The reality is, distribution variables do not have a set value, so if their position on the x axis and their colour are not set by the after_stat distribution outcomes …. what are they set by? If you want the random variables anchored to a deterministic variable, YOU need to decide what to anchor them to. You need to decide what your random variables are conditional on. If you want them conditional on the deterministic true value, you need to do that.
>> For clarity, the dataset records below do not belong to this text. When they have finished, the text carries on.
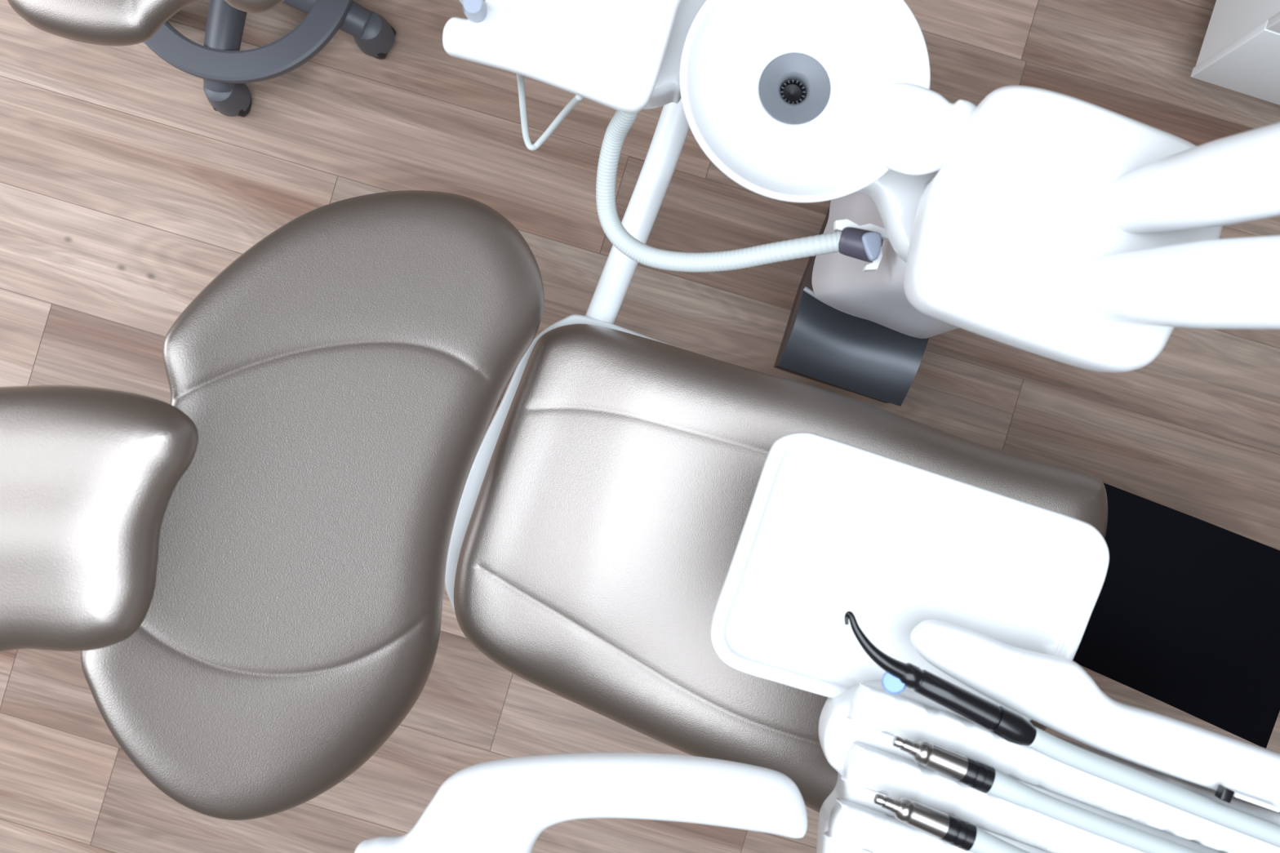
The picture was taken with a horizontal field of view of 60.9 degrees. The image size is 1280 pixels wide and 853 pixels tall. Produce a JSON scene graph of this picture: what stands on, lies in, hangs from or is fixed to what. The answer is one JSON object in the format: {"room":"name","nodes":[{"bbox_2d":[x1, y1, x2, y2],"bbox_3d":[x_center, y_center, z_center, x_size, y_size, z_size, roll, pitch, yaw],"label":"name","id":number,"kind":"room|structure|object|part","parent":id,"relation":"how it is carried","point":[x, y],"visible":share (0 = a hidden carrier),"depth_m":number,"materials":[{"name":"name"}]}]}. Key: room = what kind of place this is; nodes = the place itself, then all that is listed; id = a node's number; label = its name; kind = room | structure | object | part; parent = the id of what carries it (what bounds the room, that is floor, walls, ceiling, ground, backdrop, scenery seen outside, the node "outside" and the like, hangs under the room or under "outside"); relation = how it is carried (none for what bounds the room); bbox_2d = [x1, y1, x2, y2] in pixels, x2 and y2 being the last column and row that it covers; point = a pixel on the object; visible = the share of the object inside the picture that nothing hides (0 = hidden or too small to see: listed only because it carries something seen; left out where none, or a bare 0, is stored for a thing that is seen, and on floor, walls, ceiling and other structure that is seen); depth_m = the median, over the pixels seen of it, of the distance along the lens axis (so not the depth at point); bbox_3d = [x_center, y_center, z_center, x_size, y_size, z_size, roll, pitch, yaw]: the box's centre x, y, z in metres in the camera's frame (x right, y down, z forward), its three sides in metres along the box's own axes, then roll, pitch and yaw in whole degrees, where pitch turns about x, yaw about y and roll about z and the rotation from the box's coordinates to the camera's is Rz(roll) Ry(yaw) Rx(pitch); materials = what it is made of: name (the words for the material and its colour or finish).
{"room":"dental clinic","nodes":[
{"label":"dental clinic","id":0,"kind":"room"},
{"bbox_2d":[0,0,1279,852],"bbox_3d":[-0.012,-0.004,2.000,8.704,0.001,6.000,17,90,0],"label":"floor","id":1,"kind":"structure","parent":0,"point":[124,192],"depth_m":2.00,"materials":[{"name":"brown wood"}]},
{"bbox_2d":[7,0,396,116],"bbox_3d":[-0.690,-0.775,1.722,0.507,0.554,0.510,0,90,0],"label":"stool","id":2,"kind":"object","parent":1,"relation":"on","point":[224,69],"visible":1,"depth_m":1.85,"materials":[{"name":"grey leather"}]},
{"bbox_3d":[-0.656,-0.677,1.480,0.442,0.070,0.318,0,90,0],"label":"seat","id":3,"kind":"part","parent":2,"relation":"part of","materials":[{"name":"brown leather"}]},
{"bbox_3d":[-0.716,-0.693,1.890,0.063,0.094,0.223,12,90,0],"label":"leg","id":4,"kind":"part","parent":2,"relation":"part of","materials":[{"name":"grey plastic"}]},
{"bbox_3d":[-0.584,-0.753,1.892,0.241,0.098,0.064,23,90,0],"label":"leg","id":5,"kind":"part","parent":2,"relation":"part of","materials":[{"name":"grey plastic"}]},
{"bbox_2d":[0,190,1279,852],"bbox_3d":[0.122,0.260,1.478,1.644,1.044,0.762,22,90,0],"label":"dental chair","id":6,"kind":"object","parent":1,"relation":"on","point":[247,571],"visible":0.83,"depth_m":1.29,"materials":[{"name":"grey leather"}]},
{"bbox_3d":[-0.372,0.065,1.261,0.355,0.321,0.763,17,90,0],"label":"backrest","id":7,"kind":"part","parent":6,"relation":"part of","materials":[{"name":"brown leather"}]},
{"bbox_3d":[-0.075,0.374,1.018,0.449,0.060,0.156,-18,90,0],"label":"armrest","id":8,"kind":"part","parent":6,"relation":"part of","materials":[{"name":"white plastic"}]},
{"bbox_3d":[0.176,0.213,1.458,0.822,0.095,0.556,18,90,0],"label":"seat","id":9,"kind":"part","parent":6,"relation":"part of","materials":[{"name":"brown leather"}]},
{"bbox_2d":[585,0,1279,406],"bbox_3d":[0.260,-0.248,1.368,0.630,1.264,0.375,11,90,0],"label":"dental cuspidor unit","id":10,"kind":"object","parent":1,"relation":"on","point":[1054,225],"visible":0.98,"depth_m":0.99,"materials":[{"name":"white plastic"}]},
{"bbox_2d":[442,0,706,151],"bbox_3d":[-0.055,-0.408,1.204,0.289,0.355,0.181,0,90,0],"label":"tray","id":11,"kind":"object","parent":10,"relation":"on","point":[624,55],"visible":0.93,"depth_m":1.09,"materials":[{"name":"white plastic"}]},
{"bbox_2d":[462,0,487,22],"bbox_3d":[-0.163,-0.411,1.068,0.024,0.059,0.031,0,90,0],"label":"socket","id":12,"kind":"object","parent":11,"relation":"attached to","point":[476,11],"depth_m":1.05,"materials":[{"name":"white plastic"}]},
{"bbox_3d":[-0.074,-0.422,1.103,0.223,0.030,0.160,18,90,0],"label":"holder panel","id":13,"kind":"part","parent":11,"relation":"part of","materials":[{"name":"white plastic"}]},
{"bbox_2d":[595,110,883,272],"bbox_3d":[0.092,-0.223,1.197,0.335,0.131,0.155,30,90,0],"label":"hose","id":14,"kind":"object","parent":10,"relation":"attached to","point":[864,245],"visible":0.89,"depth_m":1.22,"materials":[{"name":"grey plastic"}]},
{"bbox_2d":[680,0,930,203],"bbox_3d":[0.159,-0.337,1.100,0.241,0.108,0.241,0,90,0],"label":"bowl","id":15,"kind":"object","parent":10,"relation":"on","point":[774,92],"depth_m":1.09,"materials":[{"name":"white ceramic"}]},
{"bbox_3d":[0.403,-0.234,1.975,0.226,0.050,0.344,21,90,0],"label":"floor plate","id":16,"kind":"part","parent":10,"relation":"part of","materials":[{"name":"grey plastic"}]},
{"bbox_3d":[0.338,-0.169,1.632,0.202,0.017,0.017,19,90,0],"label":"edge trim","id":17,"kind":"part","parent":10,"relation":"part of","materials":[{"name":"grey plastic"}]},
{"bbox_3d":[0.264,-0.281,1.028,0.119,0.030,0.088,0,90,0],"label":"water spout","id":18,"kind":"part","parent":10,"relation":"part of","materials":[{"name":"white plastic"}]},
{"bbox_3d":[0.469,-0.109,0.860,0.167,0.248,0.071,7,90,0],"label":"support arm","id":19,"kind":"part","parent":10,"relation":"part of","materials":[{"name":"white plastic"}]},
{"bbox_3d":[0.482,-0.196,0.859,0.137,0.246,0.073,0,90,0],"label":"support arm","id":20,"kind":"part","parent":10,"relation":"part of","materials":[{"name":"white plastic"}]},
{"bbox_2d":[710,431,1279,852],"bbox_3d":[0.821,0.489,1.500,1.602,1.000,0.518,18,90,0],"label":"console","id":21,"kind":"object","parent":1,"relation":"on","point":[993,595],"visible":0.9,"depth_m":1.11,"materials":[{"name":"white plastic"}]},
{"bbox_2d":[873,793,1030,852],"bbox_3d":[0.413,0.428,1.027,0.414,0.036,0.026,22,90,0],"label":"dental handpiece","id":22,"kind":"object","parent":21,"relation":"on","point":[964,835],"visible":1,"depth_m":1.01,"materials":[{"name":"silver metal"}]},
{"bbox_2d":[892,735,1201,852],"bbox_3d":[0.430,0.373,1.027,0.414,0.036,0.026,22,90,0],"label":"dental handpiece","id":23,"kind":"object","parent":21,"relation":"on","point":[980,776],"visible":1,"depth_m":1.02,"materials":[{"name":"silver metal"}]},
{"bbox_2d":[844,611,1279,848],"bbox_3d":[0.401,0.303,1.017,0.493,0.042,0.054,26,90,0],"label":"syringe","id":24,"kind":"object","parent":21,"relation":"on","point":[1009,726],"visible":1,"depth_m":1.01,"materials":[{"name":"black"}]},
{"bbox_3d":[0.515,0.303,1.061,0.539,0.048,0.071,21,90,0],"label":"swing arm","id":25,"kind":"part","parent":21,"relation":"part of","materials":[{"name":"white plastic"}]},
{"bbox_2d":[1191,0,1279,105],"bbox_3d":[1.474,-0.734,1.585,0.920,0.830,0.580,17,90,0],"label":"base cabinet","id":26,"kind":"object","parent":1,"relation":"on","point":[1240,51],"visible":1,"depth_m":1.81,"materials":[{"name":"white laminate"}]},
{"bbox_3d":[1.181,-0.553,1.563,0.450,0.226,0.018,18,90,0],"label":"drawer","id":27,"kind":"part","parent":26,"relation":"part of","materials":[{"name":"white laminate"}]}
]}
Here is an example where they are anchored to the ground truth value and we colour by the prediction.

p2 <- ggplot(diamonds_pred, aes(x=cut_true)) +
  geom_bar_sample(aes(fill= cut_pred), times=100, 
                  position= "stack_dodge") +
  theme(legend.position="top") +
  scale_fill_brewer(palette = "Set1") +
  ggtitle("Random colour (dodge)") +
  theme(legend.position = "bottom")

p3 <- ggplot(diamonds_pred, aes(x=cut_true)) +
  geom_bar_sample(aes(fill= cut_pred), times=100, alpha=0.1,
                  position= "stack_identity") +
  theme(legend.position="top") +
  scale_fill_brewer(palette = "Set1") +
  ggtitle("Random colour (identity)") +
  theme(legend.position = "bottom")

p2 + p3

The height of the bar represents the total number of values predicted as that class, and the proportion of the the bar that is filled in as that colour represents the probability that the observation is that class. You will notice that the y-axis now represents the count of a deterministic variable (so there is no random variation and it is easy to read) but the colour is random, so it does have variation.